In Europa sind die meisten Banken nach wie vor konservativ, und Kryptowährungen haben noch keinen großen Einfluss auf den Hypothekensektor. Glauben Sie, dass sich das bald ändern wird, oder wird Europa noch eine Weile hinter den USA zurückbleiben?
Grundsätzlich, ja. Europa macht in der Regel Fortschritte, sobald ein klarer rechtlicher Rahmen vorhanden ist - und das geschieht jetzt mit der Umsetzung von MiCA. Es bildet die Grundlage für die verantwortungsvolle Einführung von Kryptowährungen.
Da MiCA 2025 in seine zweite Phase eintritt und die vollständige Umsetzung für 2026 erwartet wird, können wir realistischerweise mit Pilotprojekten innerhalb der nächsten zwei bis drei Jahre rechnen. Sobald die europäischen Institute sehen, dass kryptogestützte Hypothekenmodelle im Ausland sicher funktionieren, wird ihre Bereitschaft zum Experimentieren wachsen. Europa wird sich also allmählich dem Punkt nähern, an dem Kryptowährungen als legitimer Teil des gesamten Finanzsystems angesehen werden und nicht als etwas, das man ausschließen muss.
Wenn ich ein durchschnittlicher Krypto-Besitzer in Europa wäre und eine Hypothek beantragen wollte, wie weit sind wir von dem Punkt entfernt, an dem ich meine Krypto-Vermögenswerte als Sicherheiten verwenden könnte?
Wir sind ziemlich nah dran. Sobald sich die Regulierung und die Bewertungsstandards im Rahmen der MiCA stabilisiert haben, könnten innerhalb von zwei bis drei Jahren Pilotprojekte durchgeführt werden. Die Technologie und die Nachfrage sind bereits vorhanden - jetzt geht es vor allem um Vertrauen und die Anpassung der Vorschriften.

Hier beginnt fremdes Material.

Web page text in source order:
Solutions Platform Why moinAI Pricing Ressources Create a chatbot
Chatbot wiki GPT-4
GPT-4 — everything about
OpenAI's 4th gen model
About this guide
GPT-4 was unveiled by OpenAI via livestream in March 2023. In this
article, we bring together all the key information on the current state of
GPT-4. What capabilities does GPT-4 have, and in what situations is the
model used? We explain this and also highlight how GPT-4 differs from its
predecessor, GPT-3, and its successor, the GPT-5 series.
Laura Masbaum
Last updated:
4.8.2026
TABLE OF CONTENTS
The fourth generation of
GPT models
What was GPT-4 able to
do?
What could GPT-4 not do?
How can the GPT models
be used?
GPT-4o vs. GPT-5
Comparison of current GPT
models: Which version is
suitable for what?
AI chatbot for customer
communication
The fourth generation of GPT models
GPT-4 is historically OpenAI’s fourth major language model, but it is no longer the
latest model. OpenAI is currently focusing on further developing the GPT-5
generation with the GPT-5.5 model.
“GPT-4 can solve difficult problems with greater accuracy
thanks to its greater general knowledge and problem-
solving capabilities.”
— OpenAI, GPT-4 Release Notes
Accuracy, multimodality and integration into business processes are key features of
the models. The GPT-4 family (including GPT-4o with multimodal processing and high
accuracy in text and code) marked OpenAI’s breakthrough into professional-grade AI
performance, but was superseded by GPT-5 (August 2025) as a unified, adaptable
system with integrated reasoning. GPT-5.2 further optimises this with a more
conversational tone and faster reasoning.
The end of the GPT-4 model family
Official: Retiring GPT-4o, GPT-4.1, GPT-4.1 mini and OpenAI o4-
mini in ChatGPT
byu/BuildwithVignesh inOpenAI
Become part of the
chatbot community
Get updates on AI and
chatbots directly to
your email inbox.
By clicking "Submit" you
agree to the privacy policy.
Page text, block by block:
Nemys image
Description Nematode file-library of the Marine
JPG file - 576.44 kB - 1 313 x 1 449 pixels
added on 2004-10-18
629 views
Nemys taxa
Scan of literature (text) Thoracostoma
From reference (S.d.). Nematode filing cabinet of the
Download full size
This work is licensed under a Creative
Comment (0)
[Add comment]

Die Integration von Kryptowährungen in die persönliche Finanzwelt erfolgt Schritt für Schritt: Es begann mit Anlageprodukten, gefolgt von Zahlungen, und der nächste natürliche Schritt ist die Kreditvergabe. Hypotheken sind einfach die nächste Phase dieser Entwicklung.
Welche Veränderungen erwarten Sie im Bereich der kryptogestützten Hypotheken in den kommenden Jahren? Könnte diese Nischeninnovation zu einem Standardbestandteil des Hypothekenmarktes werden?
Wir werden wahrscheinlich erleben, dass Hypotheken flexibler und datengesteuerter werden - und verschiedene Formen von Vermögen anerkennen, von Ersparnissen und tokenisierten Vermögenswerten bis hin zu Kryptowährungen.
Die schnell wachsende Tokenisierung von realen Vermögenswerten, die sich bereits der 50-Milliarden-Dollar-Marke nähert, wird diesen Prozess weiter beschleunigen. Auch das Vertrauen der Institutionen nimmt zu - Unternehmen und sogar Regierungen halten inzwischen digitale Vermögenswerte in ihren Bilanzen, die zusammen auf mehrere Millionen Bitcoins geschätzt werden.
Auf der Verbraucherseite planen die meisten aktiven Krypto-Nutzer eine Ausweitung ihrer Bestände, und fast die Hälfte derjenigen, die noch keine besitzen, erwägt den Einstieg in den Markt. All dies deutet auf eine finanzielle Zukunft hin, die breiter, offener und deutlich digitaler ist.